AVAILABLE RECORDS:
++++
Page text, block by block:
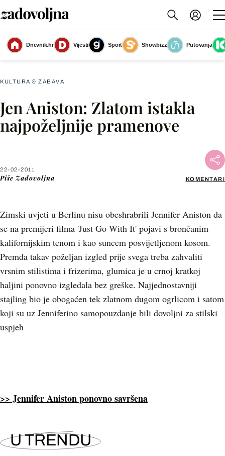
Dnevnik.hr Vijesti Sport Showbizz
Putovanja
Slika nije dostupna
KULTURA & ZABAVA
Jen Aniston: Zlatom istakla
najpoželjnije pramenove
22-02-2011
Piše Zadovoljna KOMENTARI
Zimski uvjeti u Berlinu nisu obeshrabrili Jennifer Aniston da
se na premijeri filma 'Just Go With It' pojavi s brončanim
kalifornijskim tenom i kao suncem posvijetljenom kosom.
Premda takav poželjan izgled prije svega treba zahvaliti
vrsnim stilistima i frizerima, glumica je u crnoj kratkoj
haljini ponovno izgledala bez greške. Najjednostavniji
stajling bio je obogaćen tek zlatnom dugom ogrlicom i satom
koji su uz Jenniferino samopouzdanje bili dovoljni za stilski
uspjeh
Facebook
>> Jennifer Aniston ponovno savršena
U TRENDU
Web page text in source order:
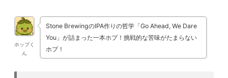
ホップく
ん
Stone BrewingのIPA作りの哲学「Go Ahead, We Dare
You」が詰まった一本ホプ！挑戦的な苦味がたまらない
ホプ！
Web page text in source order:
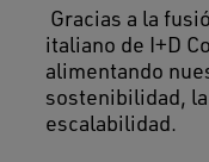
Gracias a la
italiano de I+D
alimentando
sostenibilidad,
escalabilidad.
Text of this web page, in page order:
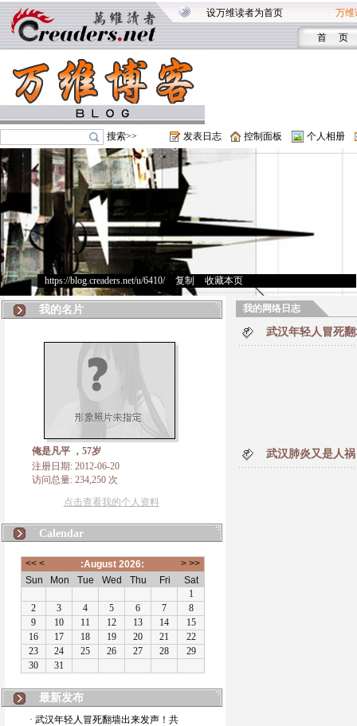
设万维读者为首页 万维
首 页
搜索>> 发表日志 控制面板 个人相册
https://blog.creaders.net/u/6410/> 复制 收藏本页
我的名片
俺是凡平 ，57岁
注册日期: 2012-06-20
访问总量: 234,250 次
点击查看我的个人资料
Calendar
最新发布
· 武汉年轻人冒死翻墙出来发声！共
我的网络日志
武汉年轻人冒死
武汉肺炎又是人
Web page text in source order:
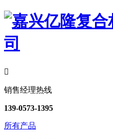

销售经理热线
139-0573-1395
所有产品
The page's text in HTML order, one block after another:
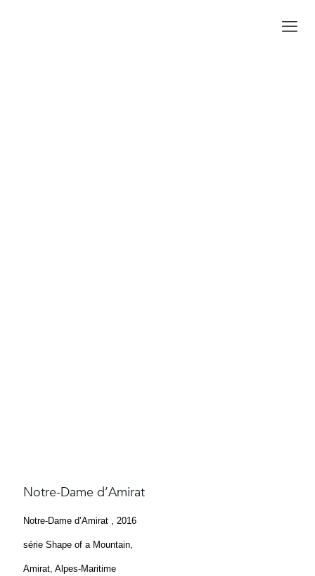
Notre-Dame d’Amirat
Notre-Dame d’Amirat , 2016
série Shape of a Mountain,
Amirat, Alpes-Maritime
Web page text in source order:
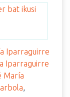
Iparraguirre
Iparraguirre
María
,
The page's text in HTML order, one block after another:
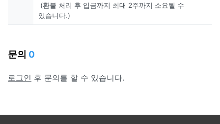
(환불 처리 후 입금까지 최대 2주까지 소요될 수
있습니다.)
문의 0
로그인 후 문의를 할 수 있습니다.
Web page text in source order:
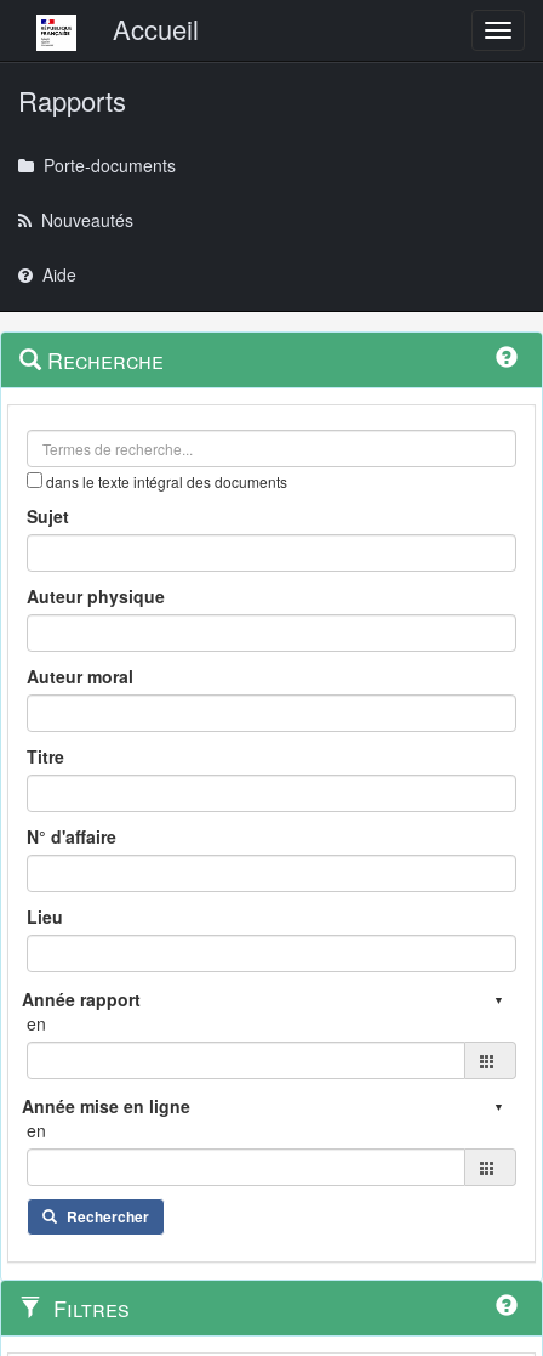
Menu principalAccueil
Rapports
Porte-documents
Nouveautés
Aide
Navigation
outils
Menu
contextuel
Recherche
dans le texte intégral des documents
Sujet
Auteur physique
Auteur moral
Titre
N° d'affaire
Lieu
en
en
Rechercher
Filtres
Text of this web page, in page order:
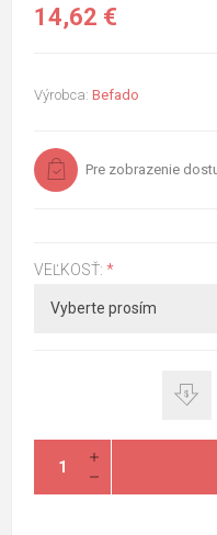
14,62 €
Výrobca: Befado
Pre zobrazenie
VEĽKOSŤ: *
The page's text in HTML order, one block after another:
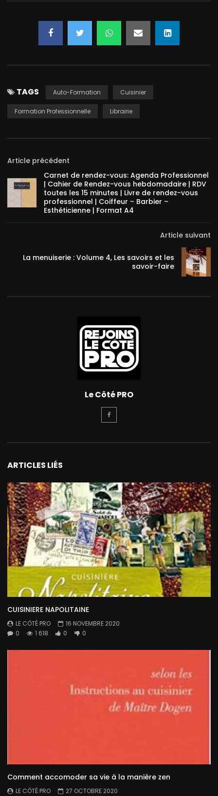
TAGS Auto-Formation Cuisinier
Formation Professionnelle Librairie
Article précédent
Carnet de rendez-vous: Agenda Professionnel
| Cahier de Rendez-vous hebdomadaire | RDV
toutes les 15 minutes | Livre de rendez-vous
professionnel | Coiffeur – Barbier –
Esthéticienne | Format A4
Article suivant
La menuiserie : Volume 4, Les savoirs et les
savoir-faire
Le Côté PRO
ARTICLES LIÉS
CUISINIERE NAPOLITAINE
LE CÔTÉ PRO
16 NOVEMBRE 2020
0
1 618 0 0
Comment accomoder sa vie à la manière zen
LE CÔTÉ PRO 27 OCTOBRE 2020
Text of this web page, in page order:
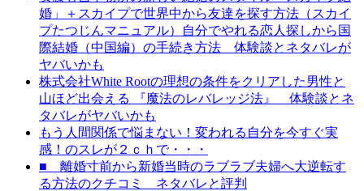
婚」＋スカイプで世界中から友達を探す方法（スカイ
プたつじんマニュアル）自分でやれる恋人探しから国
際結婚（中国編）の手続き方法 体験談とネタバレが
ヤバいかも
株式会社White Rootの理想の条件をクリアした男性と
山ほど出会える 『魔法のレバレッジ法』 体験談とネ
タバレがヤバいかも
もう人間関係で悩まない！変われる自分を今すぐ実
感！のスレが２ｃｈで・・・
■ 離婚寸前から新婚当時のラブラブ夫婦へ大逆転す
る方法のクチコミ ネタバレと評判
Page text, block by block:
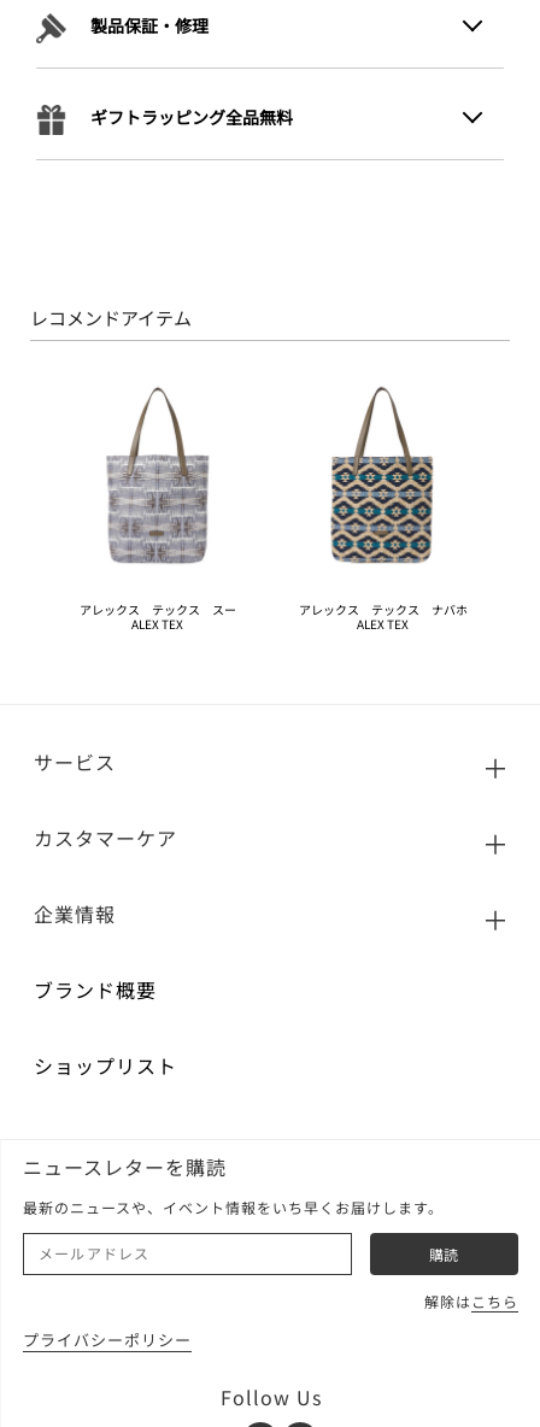
製品保証・修理
ギフトラッピング全品無料
レコメンドアイテム
アレックス テックス スー
ALEX TEX
アレックス テックス ナバホ
ALEX TEX
サービス
カスタマーケア
企業情報
ブランド概要
ショップリスト
ニュースレターを購読
最新のニュースや、イベント情報をいち早くお届けします。
解除はこちら
プライバシーポリシー
Follow Us
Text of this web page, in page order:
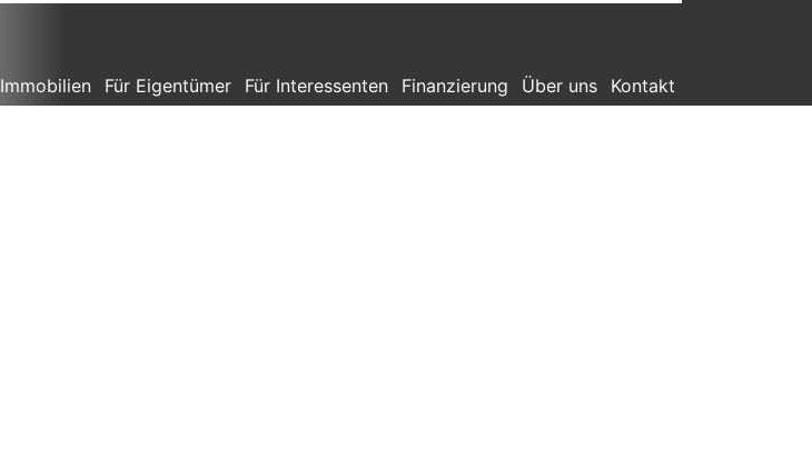
Immobilien Für Eigentümer Für Interessenten Finanzierung Über uns Kontakt
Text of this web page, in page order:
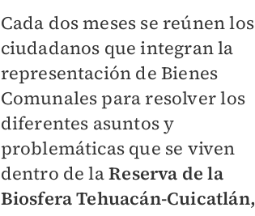
Cada dos meses se reúnen los
ciudadanos que integran la
representación de Bienes
Comunales para resolver los
diferentes asuntos y
problemáticas que se viven
dentro de laReserva de la
Biosfera Tehuacán-Cuicatlán,
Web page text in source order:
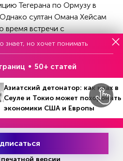
Тегерана по Ормузу в
султан Омана Хейсам
время встречи с
Эмманюэлем
что его страна
судоходства.
позиций по
не делают ни в Тегеране,
Марко Рубио в
взимание платы за
на прошлой неделе в
Попробовать
знает, но хочет понимать
50+ статей
Азиатский детонатор: как крах в
Сеуле и Токио может похоронить
экономики США и Европы
печатной версии
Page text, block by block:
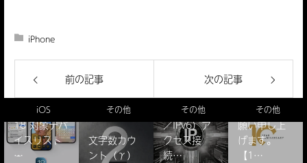
iPhone
前の記事 次の記事
iOS
驚きのiOS
18 対象デバ
イスリスト
̵…
その他
文字数カウ
ント（γ）
その他
IPアドレス
確認（IPv4
／IPv6）ア
クセス接
続…
その他
【謹賀新
年】本年も
よろしくお
願い申し上
げます。
【1…
++++
WHAT YOU WILL DO: For the word "ponovno", return every line of the records that holds it.

ANSWER SECTION:
haljini ponovno izgledala bez greške. Najjednostavniji
>> Jennifer Aniston ponovno savršena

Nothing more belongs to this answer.